### Goal of the exercise
Here the job is to print all of the entries below verbatim and leave out any picture.

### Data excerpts
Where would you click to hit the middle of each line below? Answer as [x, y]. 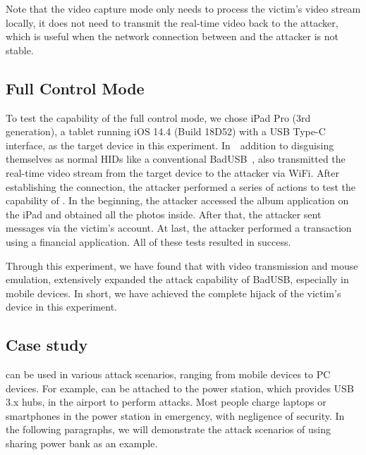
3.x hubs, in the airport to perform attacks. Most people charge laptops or [166, 402]
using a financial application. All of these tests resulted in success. [148, 241]
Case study [47, 345]
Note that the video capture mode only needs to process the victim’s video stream [183, 8]
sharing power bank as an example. [82, 443]
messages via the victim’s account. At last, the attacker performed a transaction [179, 228]
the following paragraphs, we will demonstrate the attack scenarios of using [168, 429]
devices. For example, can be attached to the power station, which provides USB [180, 388]
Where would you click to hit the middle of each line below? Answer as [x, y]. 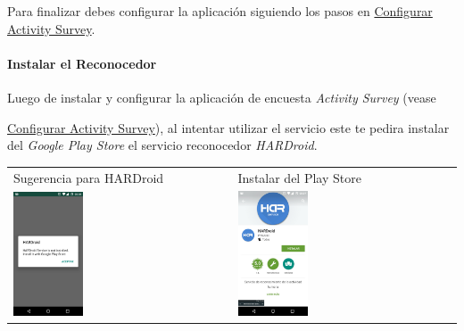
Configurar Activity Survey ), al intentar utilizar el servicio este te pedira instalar [228, 127]
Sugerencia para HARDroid [89, 177]
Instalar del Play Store [299, 177]
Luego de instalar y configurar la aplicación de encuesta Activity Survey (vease [222, 97]
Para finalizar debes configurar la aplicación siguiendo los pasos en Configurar [220, 11]
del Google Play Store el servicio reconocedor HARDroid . [162, 145]
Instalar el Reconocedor [82, 63]
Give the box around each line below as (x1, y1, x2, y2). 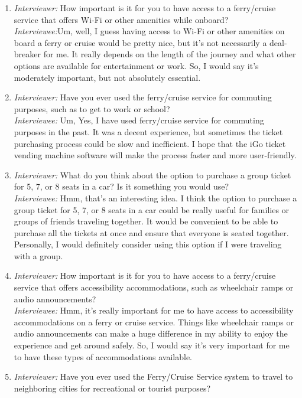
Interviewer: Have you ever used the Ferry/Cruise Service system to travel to (14, 370, 293, 383)
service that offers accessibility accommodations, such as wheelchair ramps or (14, 281, 294, 293)
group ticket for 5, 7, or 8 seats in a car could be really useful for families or (14, 203, 290, 216)
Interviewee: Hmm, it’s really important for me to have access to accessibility (14, 304, 294, 317)
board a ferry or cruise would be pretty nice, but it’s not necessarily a (14, 36, 267, 48)
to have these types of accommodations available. (14, 350, 192, 363)
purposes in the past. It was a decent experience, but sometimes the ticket (14, 125, 283, 138)
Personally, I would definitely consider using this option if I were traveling (14, 238, 282, 250)
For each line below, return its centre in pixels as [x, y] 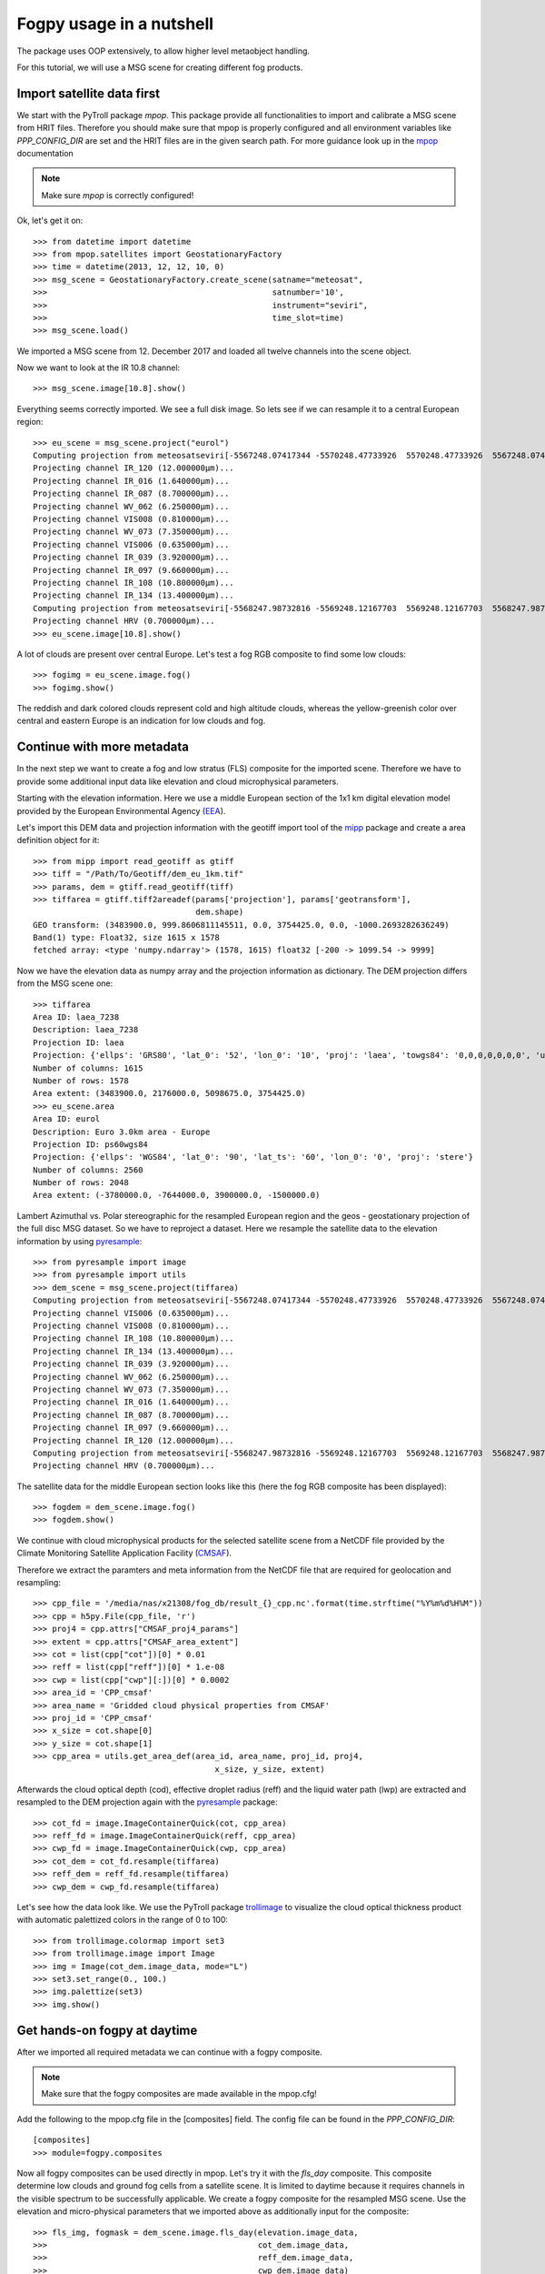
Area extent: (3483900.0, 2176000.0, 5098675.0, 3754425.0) [169, 1093]
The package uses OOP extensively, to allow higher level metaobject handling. [163, 51]
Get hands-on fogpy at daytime [107, 2030]
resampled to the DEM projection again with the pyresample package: [147, 1802]
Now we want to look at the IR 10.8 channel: [99, 367]
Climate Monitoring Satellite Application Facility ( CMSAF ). [124, 1553]
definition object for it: [58, 840]
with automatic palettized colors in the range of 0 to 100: [123, 1920]
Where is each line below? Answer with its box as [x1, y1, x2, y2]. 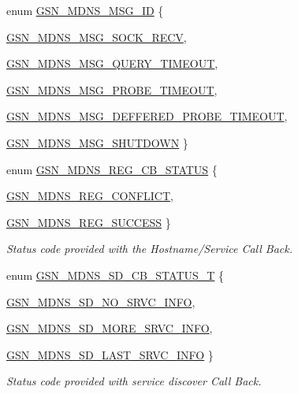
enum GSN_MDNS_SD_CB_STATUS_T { [6, 266, 225, 283]
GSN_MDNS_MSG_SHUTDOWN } [6, 134, 188, 151]
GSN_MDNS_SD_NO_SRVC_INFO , [6, 293, 196, 310]
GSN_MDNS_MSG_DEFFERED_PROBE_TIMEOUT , [6, 108, 288, 125]
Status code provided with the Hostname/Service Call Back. [6, 240, 293, 257]
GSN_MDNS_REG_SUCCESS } [6, 214, 171, 230]
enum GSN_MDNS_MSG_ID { [6, 2, 164, 18]
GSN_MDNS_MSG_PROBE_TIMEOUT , [6, 81, 218, 98]
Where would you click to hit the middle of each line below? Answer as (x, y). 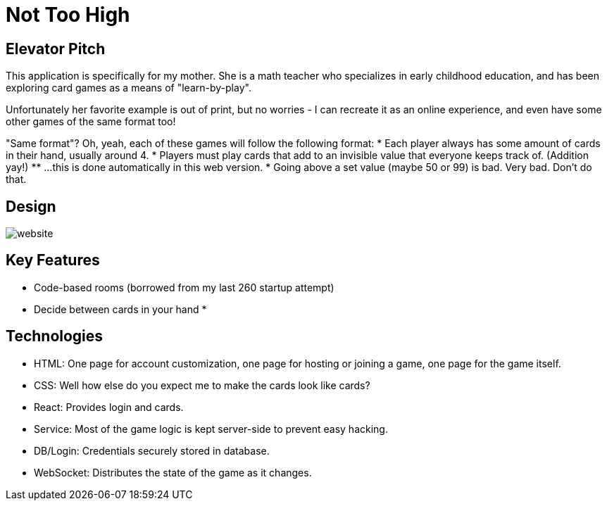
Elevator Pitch (56, 49)
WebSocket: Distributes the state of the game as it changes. (173, 472)
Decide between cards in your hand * (120, 309)
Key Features (53, 260)
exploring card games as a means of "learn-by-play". (129, 88)
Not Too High (68, 15)
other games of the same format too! (91, 122)
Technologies (55, 336)
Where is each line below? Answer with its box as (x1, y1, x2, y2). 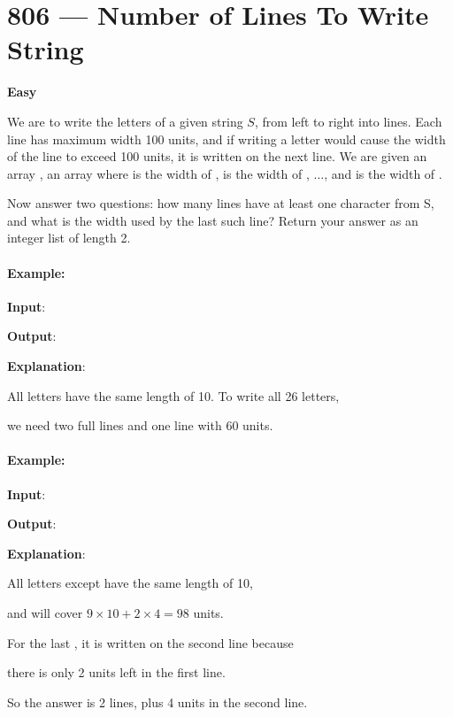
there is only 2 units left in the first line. (7, 663, 226, 682)
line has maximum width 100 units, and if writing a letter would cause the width (7, 129, 446, 148)
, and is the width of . (324, 164, 442, 182)
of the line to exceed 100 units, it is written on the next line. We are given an (7, 147, 427, 166)
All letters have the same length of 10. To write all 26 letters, (7, 386, 340, 405)
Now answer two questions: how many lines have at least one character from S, (7, 194, 434, 212)
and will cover (7, 604, 83, 621)
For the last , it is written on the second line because (7, 633, 294, 651)
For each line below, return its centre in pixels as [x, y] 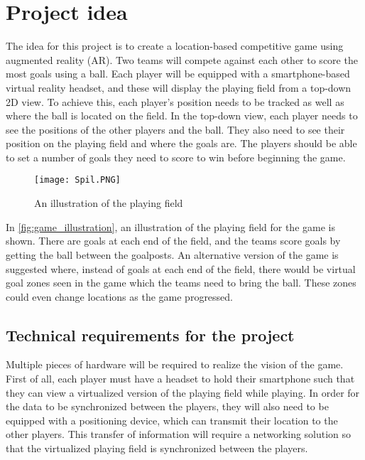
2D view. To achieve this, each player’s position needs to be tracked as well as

### Your response
Where would you click to hit the middle of each line below? Answer as [x, y]. 
3.x hubs, in the airport to perform attacks. Most people charge laptops or [166, 402]
using a financial application. All of these tests resulted in success. [148, 241]
Case study [47, 345]
Note that the video capture mode only needs to process the victim’s video stream [183, 8]
sharing power bank as an example. [82, 443]
messages via the victim’s account. At last, the attacker performed a transaction [179, 228]
the following paragraphs, we will demonstrate the attack scenarios of using [168, 429]
devices. For example, can be attached to the power station, which provides USB [180, 388]
Where would you click to hit the middle of each line below? Answer as [x, y]. 
Configurar Activity Survey ), al intentar utilizar el servicio este te pedira instalar [228, 127]
Sugerencia para HARDroid [89, 177]
Instalar del Play Store [299, 177]
Luego de instalar y configurar la aplicación de encuesta Activity Survey (vease [222, 97]
Para finalizar debes configurar la aplicación siguiendo los pasos en Configurar [220, 11]
del Google Play Store el servicio reconocedor HARDroid . [162, 145]
Instalar el Reconocedor [82, 63]
Give the box around each line below as (x1, y1, x2, y2). 
Interviewer: Have you ever used the Ferry/Cruise Service system to travel to (14, 370, 293, 383)
service that offers accessibility accommodations, such as wheelchair ramps or (14, 281, 294, 293)
group ticket for 5, 7, or 8 seats in a car could be really useful for families or (14, 203, 290, 216)
Interviewee: Hmm, it’s really important for me to have access to accessibility (14, 304, 294, 317)
board a ferry or cruise would be pretty nice, but it’s not necessarily a (14, 36, 267, 48)
to have these types of accommodations available. (14, 350, 192, 363)
purposes in the past. It was a decent experience, but sometimes the ticket (14, 125, 283, 138)
Personally, I would definitely consider using this option if I were traveling (14, 238, 282, 250)
For each line below, return its centre in pixels as [x, y] 
Area extent: (3483900.0, 2176000.0, 5098675.0, 3754425.0) [169, 1093]
The package uses OOP extensively, to allow higher level metaobject handling. [163, 51]
Get hands-on fogpy at daytime [107, 2030]
resampled to the DEM projection again with the pyresample package: [147, 1802]
Now we want to look at the IR 10.8 channel: [99, 367]
Climate Monitoring Satellite Application Facility ( CMSAF ). [124, 1553]
definition object for it: [58, 840]
with automatic palettized colors in the range of 0 to 100: [123, 1920]
Where is each line below? Answer with its box as [x1, y1, x2, y2]. 
enum GSN_MDNS_SD_CB_STATUS_T { [6, 266, 225, 283]
GSN_MDNS_MSG_SHUTDOWN } [6, 134, 188, 151]
GSN_MDNS_SD_NO_SRVC_INFO , [6, 293, 196, 310]
GSN_MDNS_MSG_DEFFERED_PROBE_TIMEOUT , [6, 108, 288, 125]
Status code provided with the Hostname/Service Call Back. [6, 240, 293, 257]
GSN_MDNS_REG_SUCCESS } [6, 214, 171, 230]
enum GSN_MDNS_MSG_ID { [6, 2, 164, 18]
GSN_MDNS_MSG_PROBE_TIMEOUT , [6, 81, 218, 98]
Where would you click to hit the middle of each line below? Answer as (x, y). 
Elevator Pitch (56, 49)
WebSocket: Distributes the state of the game as it changes. (173, 472)
Decide between cards in your hand * (120, 309)
Key Features (53, 260)
exploring card games as a means of "learn-by-play". (129, 88)
Not Too High (68, 15)
other games of the same format too! (91, 122)
Technologies (55, 336)
Where is each line below? Answer with its box as (x1, y1, x2, y2). 
there is only 2 units left in the first line. (7, 663, 226, 682)
line has maximum width 100 units, and if writing a letter would cause the width (7, 129, 446, 148)
, and is the width of . (324, 164, 442, 182)
of the line to exceed 100 units, it is written on the next line. We are given an (7, 147, 427, 166)
All letters have the same length of 10. To write all 26 letters, (7, 386, 340, 405)
Now answer two questions: how many lines have at least one character from S, (7, 194, 434, 212)
and will cover (7, 604, 83, 621)
For the last , it is written on the second line because (7, 633, 294, 651)
For each line below, return its centre in pixels as [x, y] 
2D view. To achieve this, each player’s position needs to be tracked as well as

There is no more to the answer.